Scientists successfully 'edit' embryo genes to prevent inherited disease

March 21 2018, 12:42 | Irvin Gilbert

Scientists successfully 'edit' embryo genes to prevent inherited disease

Scientists successfully 'edit' embryo genes to prevent inherited disease

The UK received a licence in 2016 to carry out CRISPR on human embryos for research into early development.

Thousands of inherited diseases such as Huntington's Disease and Cystic Fibrosis could eventually be nipped in the bud after a major breakthrough in gene editing.

In the current study USA researchers targeted a faulty gene, MYBPC3, that causes hypertrophic cardiomyopathy. The National Institutes of Health has also barred spending funds on embryonic research.

An account of the research, complete with photos of the multiplying cells, was published in the prestigious British journal "Nature". "That's still true, but now it looks like it's going to be done safely soon". "So there is still a long road ahead, particularly if you want to do it in a regulatory way". As a result, only 28% of the resulting embryos carried genes for hypertrophic cardiomyopathy.

The efficiency of gene editing in the Nature paper is exciting, says stem-cell biologist George Daley of Boston Children's Hospital in MA. It's well known among cardiologists for killing young athletes.

Scientists estimate that more than 10,000 human diseases may result from mutations to a single gene occurring in all cells of the body, according to the World Health Organization. The researchers simultaneously injected CRISPR-Cas9 components with the sperm to fix the mutation and produce embryos with two healthy copies of the gene. He then introduced CRISPR to splice out the mutated gene in more than 50 embryos just after the sperm fertilized the eggs, when the embryos were still just one cell.

This latest paper is not the first time human embryos have been genetically modified, and is one of many examples of CRISPR being successfully applied to remove a target gene.

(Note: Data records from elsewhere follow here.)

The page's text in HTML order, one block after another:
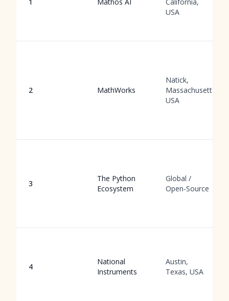
USA
2 MathWorks
Natick,
Massachusetts,
USA
3
The Python
Ecosystem
Global /
Open-Source
4
National
Instruments
Austin,
Texas, USA

But in three previous Chinese studies, this has proven easier said than done. "Then, DNA fix of the embryos was assessed". The study that was conducted in United States comes just months after a national scientific committee recommended new guidelines for modifying embryos, easing blanket prescriptions but urging the technique be used only for dire medical problems, the report added. Some countries, especially in Europe, ban germline research. Typically, researchers wishing to edit a genome will insert DNA encoding CRISPR components into cells, and then rely on the cells' machinery to generate the necessary proteins and RNA. "I think it will be up to them to decide where to draw the line".

Pieces of RNA are engineered to be a guide that homes in on the targeted stretch of genetic material.

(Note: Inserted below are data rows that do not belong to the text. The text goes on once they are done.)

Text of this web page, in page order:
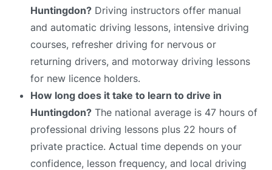
Huntingdon? Driving instructors offer manual
and automatic driving lessons, intensive driving
courses, refresher driving for nervous or
returning drivers, and motorway driving lessons
for new licence holders.
How long does it take to learn to drive in
Huntingdon? The national average is 47 hours of
professional driving lessons plus 22 hours of
private practice. Actual time depends on your
confidence, lesson frequency, and local driving
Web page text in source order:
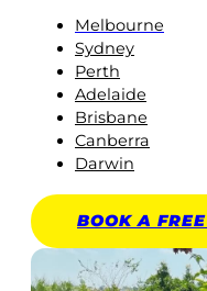
Melbourne
Sydney
Perth
Adelaide
Brisbane
Canberra
Darwin
BOOK A FREE

But the researchers say that method is expensive and hard on a mother. That condition, which strikes about one in every 500 people worldwide, can cause sudden heart failure. Her boy is a carrier, but her girl, Sofia, has the disease. "It is far too early to extrapolate this into any clinical application", Middleton said.

She was so moved by early reports of the research that she called OHSU last week to thank the researchers.

"I feel that the practical thing to do is deal with the diseases people have, not with the disease they may have", he said.

The work at OHSU was paid for by the hospital.

"This is the first that has been demonstrated as safe and working", said Belmonte, a professor at the Salk Institute for Biological Studies' gene expression laboratory in La Jolla, California.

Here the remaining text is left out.